有没有办法 read/write MP3 音频文件 into/from 具有与 API 与 scipy.io.wavfile.read and scipy.io.wavfile.write 相似的 numpy 数组:

sr, x = wavfile.read('test.wav')
wavfile.write('test2.wav', sr, x)

?

注意：pydub 的 AudioSegment 对象不提供对 numpy 数组的直接访问。

^{PS：我已经读过Importing sound files into Python as NumPy arrays (alternatives to audiolab), tried all the answers, including those which requires to Popen ffmpeg and read the content from stdout pipe, etc. I have also read , etc., and tried the main answers, but there was no simple solution.
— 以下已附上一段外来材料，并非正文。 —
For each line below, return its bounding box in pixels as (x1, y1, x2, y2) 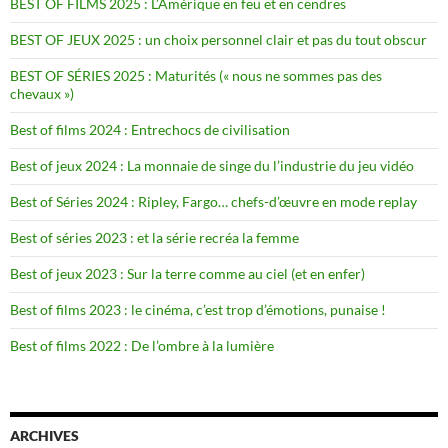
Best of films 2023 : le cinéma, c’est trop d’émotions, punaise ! (10, 300, 386, 318)
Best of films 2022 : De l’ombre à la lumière (10, 336, 274, 354)
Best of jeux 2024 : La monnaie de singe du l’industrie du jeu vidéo (10, 156, 414, 174)
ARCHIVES (10, 426, 79, 444)
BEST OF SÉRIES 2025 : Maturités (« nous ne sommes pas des (10, 66, 382, 84)
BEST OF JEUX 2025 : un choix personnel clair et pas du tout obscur (10, 30, 427, 48)
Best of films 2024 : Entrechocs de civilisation (10, 120, 290, 138)
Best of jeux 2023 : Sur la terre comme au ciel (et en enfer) (10, 264, 365, 282)
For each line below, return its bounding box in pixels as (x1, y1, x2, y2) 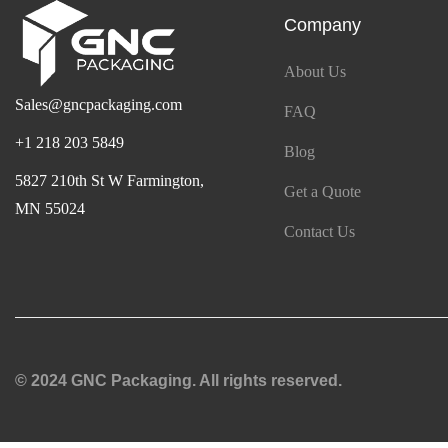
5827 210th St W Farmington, (15, 171, 204, 189)
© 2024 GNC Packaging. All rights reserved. (15, 371, 342, 389)
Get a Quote (283, 183, 361, 201)
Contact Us (283, 223, 355, 241)
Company (283, 15, 361, 36)
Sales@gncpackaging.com (15, 95, 182, 113)
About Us (283, 63, 346, 81)
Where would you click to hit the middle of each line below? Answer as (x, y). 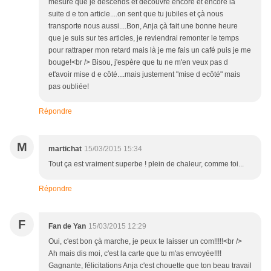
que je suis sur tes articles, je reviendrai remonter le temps (144, 38)
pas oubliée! (69, 87)
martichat (65, 149)
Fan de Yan (67, 227)
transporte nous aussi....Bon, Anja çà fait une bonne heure (143, 26)
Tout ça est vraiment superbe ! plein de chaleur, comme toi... (146, 164)
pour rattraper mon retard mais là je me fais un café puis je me (150, 51)
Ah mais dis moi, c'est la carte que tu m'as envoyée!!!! (135, 254)
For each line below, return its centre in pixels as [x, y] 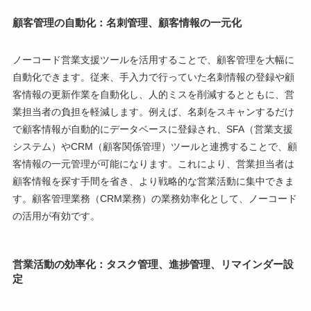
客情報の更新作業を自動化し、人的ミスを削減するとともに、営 [153, 94]
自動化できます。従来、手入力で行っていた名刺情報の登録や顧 [153, 77]
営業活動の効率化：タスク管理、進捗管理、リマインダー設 [153, 264]
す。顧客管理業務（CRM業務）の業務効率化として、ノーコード [154, 198]
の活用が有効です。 [56, 216]
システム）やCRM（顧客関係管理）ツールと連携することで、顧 [154, 146]
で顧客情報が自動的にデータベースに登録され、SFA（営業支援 [152, 129]
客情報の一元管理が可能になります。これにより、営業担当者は [153, 163]
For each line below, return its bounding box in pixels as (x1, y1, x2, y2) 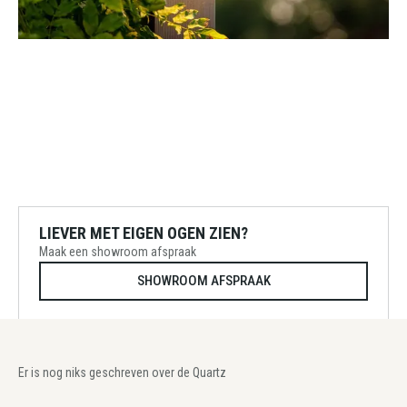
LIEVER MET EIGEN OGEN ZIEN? (39, 223, 248, 243)
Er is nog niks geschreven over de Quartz (18, 365, 226, 380)
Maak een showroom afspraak (39, 244, 196, 259)
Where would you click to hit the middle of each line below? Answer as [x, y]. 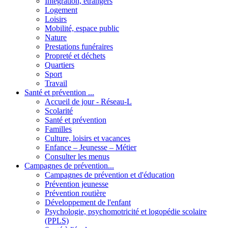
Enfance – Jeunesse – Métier [91, 147]
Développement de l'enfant [88, 202]
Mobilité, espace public [82, 28]
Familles [58, 129]
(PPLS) [57, 220]
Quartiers [60, 65]
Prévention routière [75, 193]
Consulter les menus [77, 156]
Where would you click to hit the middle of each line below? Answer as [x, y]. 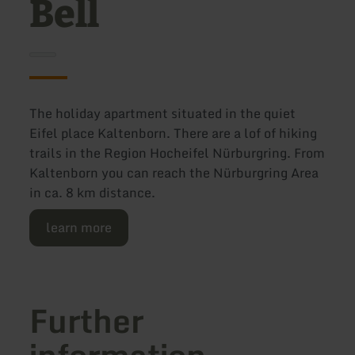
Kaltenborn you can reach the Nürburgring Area [174, 173]
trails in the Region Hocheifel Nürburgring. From [177, 153]
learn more [79, 228]
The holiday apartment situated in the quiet [163, 114]
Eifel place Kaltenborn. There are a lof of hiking [174, 134]
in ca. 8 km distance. [93, 193]

After spending hours on this, I'm posting it here with "Answer your own question – share your knowledge, Q&A-style". I have also read 但是这并不容易涵盖多通道情况等}

Answer 1

调用 ffmpeg 并手动解析它的 stdout 正如许多关于阅读 MP3 的帖子中所建议的那样是一项乏味的任务（许多极端情况因为可能有不同数量的频道等），所以这是一个使用 pydub 的有效解决方案（您需要先 pip install pydub）。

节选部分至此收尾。